*** Data extract Section Begins ***

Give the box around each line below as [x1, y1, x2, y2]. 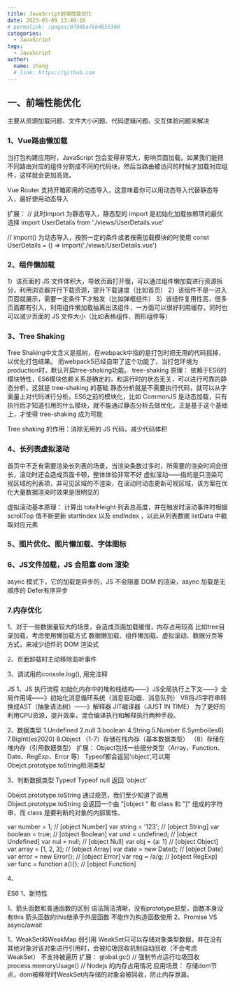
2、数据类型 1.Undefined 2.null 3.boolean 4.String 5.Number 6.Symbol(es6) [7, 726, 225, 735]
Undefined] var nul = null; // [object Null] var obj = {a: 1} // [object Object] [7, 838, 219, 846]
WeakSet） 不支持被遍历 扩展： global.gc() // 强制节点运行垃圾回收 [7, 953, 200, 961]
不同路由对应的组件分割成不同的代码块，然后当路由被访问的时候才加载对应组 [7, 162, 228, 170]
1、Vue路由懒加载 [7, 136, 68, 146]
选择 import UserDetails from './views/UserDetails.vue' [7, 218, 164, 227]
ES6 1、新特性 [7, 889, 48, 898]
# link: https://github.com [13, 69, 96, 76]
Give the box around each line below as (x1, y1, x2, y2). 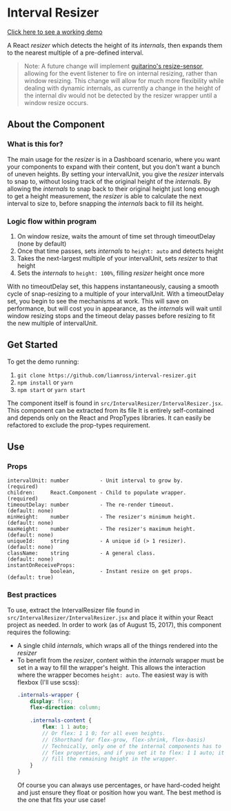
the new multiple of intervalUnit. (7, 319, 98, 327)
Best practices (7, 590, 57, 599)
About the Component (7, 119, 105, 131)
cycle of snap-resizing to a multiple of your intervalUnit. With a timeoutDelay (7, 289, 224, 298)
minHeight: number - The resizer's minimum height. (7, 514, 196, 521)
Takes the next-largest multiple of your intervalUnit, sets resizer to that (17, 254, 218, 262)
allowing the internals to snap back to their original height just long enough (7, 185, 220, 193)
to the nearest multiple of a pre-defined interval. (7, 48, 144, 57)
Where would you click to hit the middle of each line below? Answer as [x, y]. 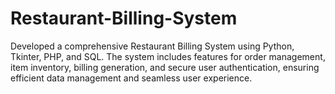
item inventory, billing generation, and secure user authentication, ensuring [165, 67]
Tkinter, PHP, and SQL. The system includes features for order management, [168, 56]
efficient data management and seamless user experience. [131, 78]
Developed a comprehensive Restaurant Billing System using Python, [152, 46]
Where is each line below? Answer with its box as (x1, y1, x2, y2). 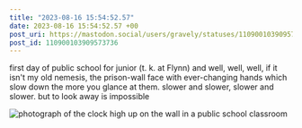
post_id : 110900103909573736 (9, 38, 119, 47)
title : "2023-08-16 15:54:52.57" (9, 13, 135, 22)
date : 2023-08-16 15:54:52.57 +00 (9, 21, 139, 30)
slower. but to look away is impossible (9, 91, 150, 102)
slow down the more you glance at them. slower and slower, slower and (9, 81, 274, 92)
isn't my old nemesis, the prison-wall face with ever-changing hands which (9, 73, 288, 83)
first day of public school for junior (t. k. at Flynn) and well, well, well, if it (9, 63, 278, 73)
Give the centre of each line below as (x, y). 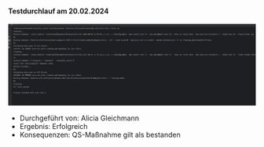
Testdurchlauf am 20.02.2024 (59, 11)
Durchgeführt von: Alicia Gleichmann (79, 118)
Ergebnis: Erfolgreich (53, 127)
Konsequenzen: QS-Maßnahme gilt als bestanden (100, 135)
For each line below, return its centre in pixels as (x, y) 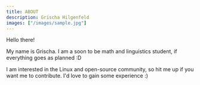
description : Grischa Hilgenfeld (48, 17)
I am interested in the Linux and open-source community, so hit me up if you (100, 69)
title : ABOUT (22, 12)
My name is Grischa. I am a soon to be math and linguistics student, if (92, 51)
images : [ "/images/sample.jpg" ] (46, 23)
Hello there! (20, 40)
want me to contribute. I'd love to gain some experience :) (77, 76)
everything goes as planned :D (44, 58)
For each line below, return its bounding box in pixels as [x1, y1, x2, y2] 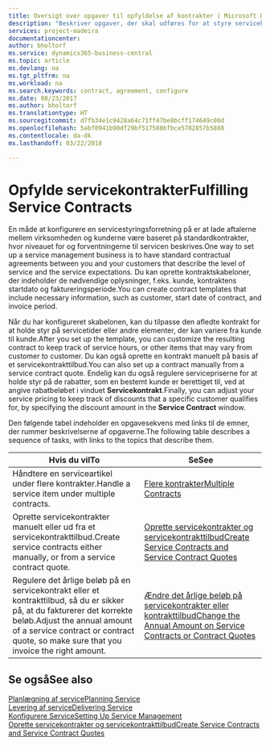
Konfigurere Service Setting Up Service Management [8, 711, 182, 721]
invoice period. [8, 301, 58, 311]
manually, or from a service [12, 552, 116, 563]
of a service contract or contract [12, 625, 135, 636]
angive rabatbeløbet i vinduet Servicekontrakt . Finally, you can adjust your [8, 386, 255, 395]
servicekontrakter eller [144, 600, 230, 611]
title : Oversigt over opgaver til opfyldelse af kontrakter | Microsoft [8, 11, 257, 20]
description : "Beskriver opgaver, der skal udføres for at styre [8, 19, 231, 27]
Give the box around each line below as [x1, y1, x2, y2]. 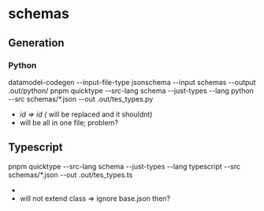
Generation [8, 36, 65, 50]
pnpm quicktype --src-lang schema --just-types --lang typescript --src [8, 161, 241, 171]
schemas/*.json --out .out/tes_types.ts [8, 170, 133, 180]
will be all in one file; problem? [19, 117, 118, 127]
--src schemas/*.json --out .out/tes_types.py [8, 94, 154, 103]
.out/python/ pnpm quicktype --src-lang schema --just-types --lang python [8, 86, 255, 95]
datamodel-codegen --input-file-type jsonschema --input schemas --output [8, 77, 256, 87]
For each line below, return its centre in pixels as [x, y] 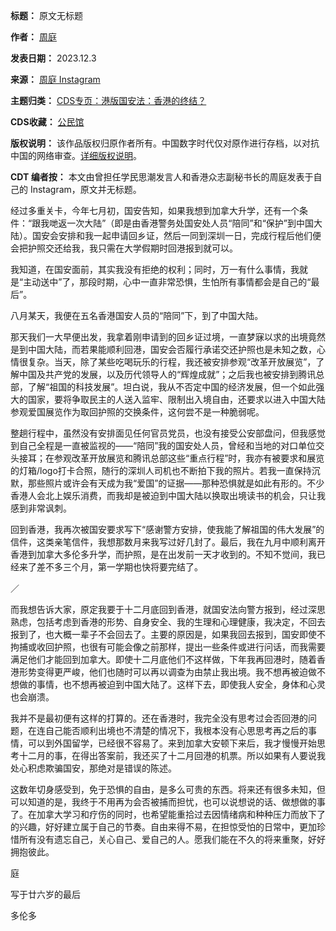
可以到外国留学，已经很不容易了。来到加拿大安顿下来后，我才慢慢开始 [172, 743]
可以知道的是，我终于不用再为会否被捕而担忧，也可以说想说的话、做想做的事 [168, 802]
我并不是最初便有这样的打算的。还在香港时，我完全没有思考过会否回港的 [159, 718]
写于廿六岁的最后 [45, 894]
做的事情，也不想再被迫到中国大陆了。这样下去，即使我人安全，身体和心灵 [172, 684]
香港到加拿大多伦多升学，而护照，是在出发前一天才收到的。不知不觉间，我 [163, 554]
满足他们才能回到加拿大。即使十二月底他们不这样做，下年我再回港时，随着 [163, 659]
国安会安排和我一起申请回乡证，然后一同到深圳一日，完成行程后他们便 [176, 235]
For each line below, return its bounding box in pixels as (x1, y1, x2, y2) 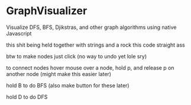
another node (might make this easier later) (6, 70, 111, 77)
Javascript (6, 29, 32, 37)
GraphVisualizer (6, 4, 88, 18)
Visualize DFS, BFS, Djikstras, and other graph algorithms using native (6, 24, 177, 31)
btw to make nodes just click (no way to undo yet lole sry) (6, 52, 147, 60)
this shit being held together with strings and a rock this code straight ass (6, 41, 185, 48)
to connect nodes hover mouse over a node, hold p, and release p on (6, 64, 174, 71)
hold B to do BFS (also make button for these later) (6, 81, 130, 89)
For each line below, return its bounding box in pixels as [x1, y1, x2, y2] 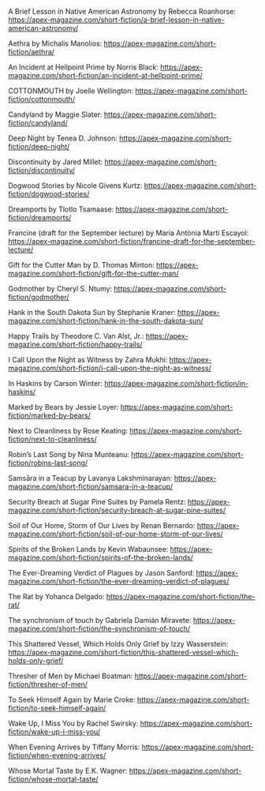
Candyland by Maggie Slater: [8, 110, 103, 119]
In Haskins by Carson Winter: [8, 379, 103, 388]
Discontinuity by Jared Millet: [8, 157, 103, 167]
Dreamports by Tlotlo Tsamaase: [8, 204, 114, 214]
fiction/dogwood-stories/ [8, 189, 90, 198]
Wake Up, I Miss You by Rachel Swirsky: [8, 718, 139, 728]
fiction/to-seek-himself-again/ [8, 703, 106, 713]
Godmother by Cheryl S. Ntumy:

*** Data extract Section Ends ***

### About this task
Look back at the data above, then output exactly the lines from the line holding "可以知道的是，我终于不用再为会否被捕而担忧，也可以说想说的话、做想做的事 [168, 802]" up to and including the line holding "btw to make". Leave out the pictures.

### Output below
可以知道的是，我终于不用再为会否被捕而担忧，也可以说想说的话、做想做的事 [168, 802]
我并不是最初便有这样的打算的。还在香港时，我完全没有思考过会否回港的 [159, 718]
写于廿六岁的最后 [45, 894]
做的事情，也不想再被迫到中国大陆了。这样下去，即使我人安全，身体和心灵 [172, 684]
香港到加拿大多伦多升学，而护照，是在出发前一天才收到的。不知不觉间，我 [163, 554]
满足他们才能回到加拿大。即使十二月底他们不这样做，下年我再回港时，随着 [163, 659]
国安会安排和我一起申请回乡证，然后一同到深圳一日，完成行程后他们便 [176, 235]
For each line below, return its bounding box in pixels as (x1, y1, x2, y2) 
another node (might make this easier later) (6, 70, 111, 77)
Javascript (6, 29, 32, 37)
GraphVisualizer (6, 4, 88, 18)
Visualize DFS, BFS, Djikstras, and other graph algorithms using native (6, 24, 177, 31)
btw to make nodes just click (no way to undo yet lole sry) (6, 52, 147, 60)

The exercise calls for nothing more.